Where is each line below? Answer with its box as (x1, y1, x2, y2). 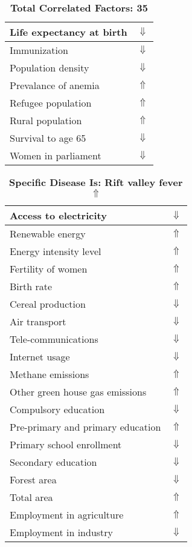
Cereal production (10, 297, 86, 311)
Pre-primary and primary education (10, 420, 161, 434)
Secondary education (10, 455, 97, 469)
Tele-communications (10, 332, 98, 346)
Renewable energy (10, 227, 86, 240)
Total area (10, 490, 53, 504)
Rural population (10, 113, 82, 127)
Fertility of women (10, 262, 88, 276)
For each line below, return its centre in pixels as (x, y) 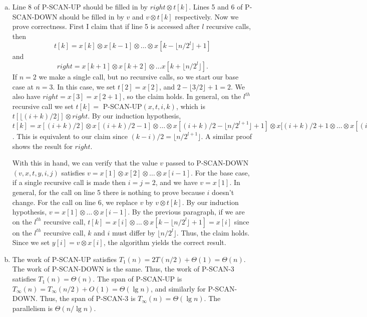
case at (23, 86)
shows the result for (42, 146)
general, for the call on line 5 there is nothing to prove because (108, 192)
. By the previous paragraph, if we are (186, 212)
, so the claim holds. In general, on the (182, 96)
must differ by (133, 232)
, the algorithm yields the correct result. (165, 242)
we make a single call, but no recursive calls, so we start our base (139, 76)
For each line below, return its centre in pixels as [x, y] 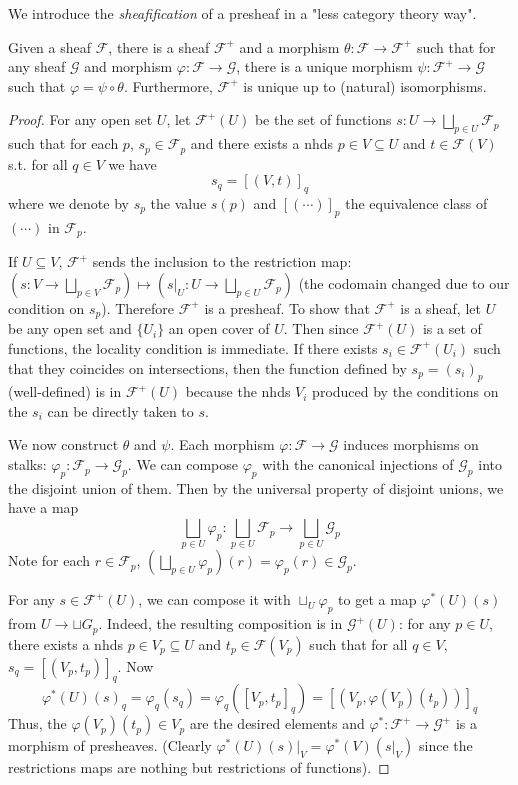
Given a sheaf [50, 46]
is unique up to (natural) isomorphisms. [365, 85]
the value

--

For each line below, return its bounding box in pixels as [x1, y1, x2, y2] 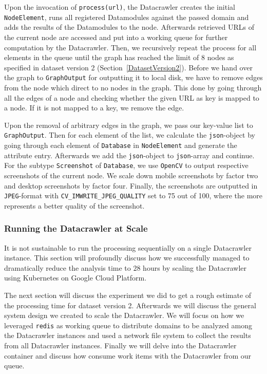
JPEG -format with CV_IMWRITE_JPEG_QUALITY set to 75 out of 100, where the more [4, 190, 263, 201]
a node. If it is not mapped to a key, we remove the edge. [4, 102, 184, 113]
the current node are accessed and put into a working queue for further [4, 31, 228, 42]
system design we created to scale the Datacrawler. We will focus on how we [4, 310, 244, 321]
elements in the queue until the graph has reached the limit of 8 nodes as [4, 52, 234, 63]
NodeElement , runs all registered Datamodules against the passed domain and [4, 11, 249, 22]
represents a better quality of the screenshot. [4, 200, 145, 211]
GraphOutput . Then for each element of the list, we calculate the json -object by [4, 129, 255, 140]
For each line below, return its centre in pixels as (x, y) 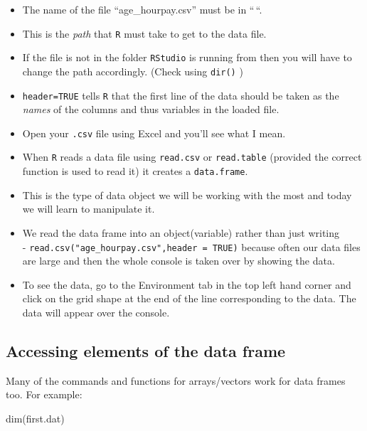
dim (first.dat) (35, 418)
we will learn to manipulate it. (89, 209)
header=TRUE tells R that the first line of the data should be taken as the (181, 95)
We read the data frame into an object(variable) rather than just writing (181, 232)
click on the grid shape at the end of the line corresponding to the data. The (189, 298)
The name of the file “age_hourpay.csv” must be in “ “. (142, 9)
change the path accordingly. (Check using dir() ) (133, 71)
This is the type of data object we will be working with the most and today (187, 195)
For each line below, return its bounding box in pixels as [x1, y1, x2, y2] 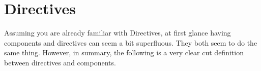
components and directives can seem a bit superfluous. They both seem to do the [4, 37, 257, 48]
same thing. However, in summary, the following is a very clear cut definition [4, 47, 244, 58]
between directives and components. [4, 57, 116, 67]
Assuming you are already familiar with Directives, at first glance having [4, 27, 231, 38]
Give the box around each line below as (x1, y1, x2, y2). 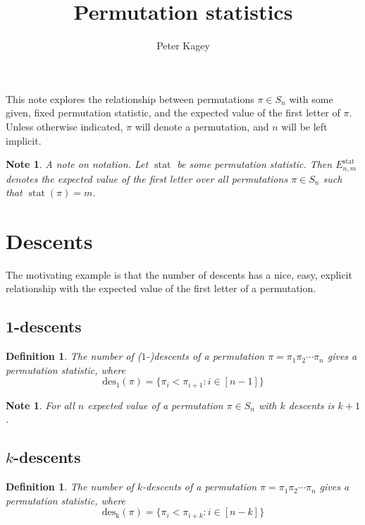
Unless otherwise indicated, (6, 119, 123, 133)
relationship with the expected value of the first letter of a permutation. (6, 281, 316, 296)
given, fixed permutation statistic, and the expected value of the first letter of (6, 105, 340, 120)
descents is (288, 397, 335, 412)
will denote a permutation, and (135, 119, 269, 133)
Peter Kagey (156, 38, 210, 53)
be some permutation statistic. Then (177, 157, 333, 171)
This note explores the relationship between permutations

TASK TO CARRY OUT. The answer is each line from the entries above in which the word "into" occurs.

EXERCISE RESULT.
the current node are accessed and put into a working queue for further [4, 31, 228, 42]
We read the data frame into an object(variable) rather than just writing (181, 232)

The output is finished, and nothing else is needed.